The Top 5 Things Digital TV Should  NOT Be

  1. A Web site accessed on a TV
  2. A one-off execution
  3. Disruptive to consumer viewing patterns
  4. Just interactive or just branding
  5. A threat to TV ad dollars

And finally....

The Top 5 Things Digital TV Should Be

  1. Simple and convenient place for consumer to get new and/or recycled information
  2. Integrated with elements of the overall communications plan
  3. Adding value to current viewing experience
  4. Creative ad placements tailored to meet client goals
  5. Enhancement to TV ad dollars

So please, let's get our heads out of 1994 and starting talking about 2010 solutions for advertisers. Let's talk about raising brand awareness, brand recall, and purchase intent. Let's talk about the consumer convenience of engaging with a brand via the remote control. Let's talk about "what's next" for advertisers. Let's talk about digital TV.

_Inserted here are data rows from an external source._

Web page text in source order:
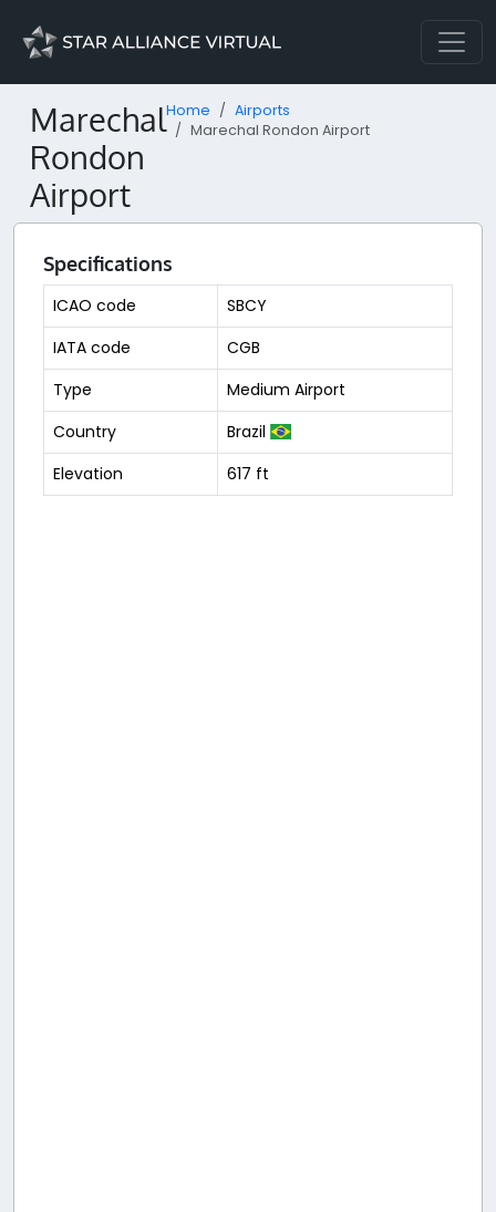
Marechal
Rondon
Airport
Home
Airports
Marechal Rondon Airport
Specifications
ICAO code
SBCY
IATA code
CGB
Type
Medium Airport
Country
Brazil
Elevation
617 ft
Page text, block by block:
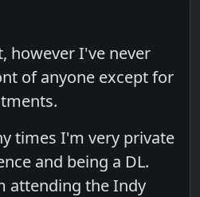
however I've never
of anyone except for
times I'm very private
and being a DL.
attending the Indy

0 comments on "Interactive TV Advertising: DEAD In Water! But Digital TV Is Alive & Kicking ".

  1. Rich Reader from WOMbuzz
    commented on: October 29, 2009 at 1:39 p.m.

    Blame the message & its' gurus, but neither the messenger nor the medium. The obstacles perceived through worn-out spectacles and narrow points-of-view are illusions, as long as the intent of the interaction is to cram the wrong messages down the public's collective esophagus.

    If the gurus ask the wrong questions, they will get the wrong answers. If they don't listen carefully when asking the right questions in a multitude of phrasings, and they fail to carefully analyze the responses for subtle nuances, it doesn't matter just how right the questions were.

    Audiences don't interact with content that they do not find sufficiently engaging.

    When agencies and their creative archetypes pay attention to social media's rules of engagement, and invest sufficient energy wisely into those rules, they will be richly rewarded. If they stick to their "traditional wisdom" whereby they pretend to control the game and take shortcuts at every step, then they will find themselves ejected from the playing field.

  2. Jonathan Mirow from BroadbandVideo, Inc.
    commented on: October 29, 2009 at 2:32 p.m.

    Liked the lists. Just got done giving a talk on internet video programming. Here are my lists:

    What internet video programming is NOT:
    1) Encoded TV Shows
    2) Encoded Public Domain Movies
    3) 99.99% of what is found on YouTube and other video sharing sites
    4) “User Generated” (as a rule)

    What internet video programming IS:
    1) Engaging, informative and entertaining
    2) Interactive at several levels
    3) Distributed throughout the web (found at several locations in several formats)
    4) Professional (in concept as opposed to execution)

  3. Robert Rosenthal from Rosenthal Heavy Industries
    commented on: October 29, 2009 at 5:29 p.m.

    Agreed, Chris. But whatever it's called, the tipping point has been reached as the more enlightened marketers are jumping in.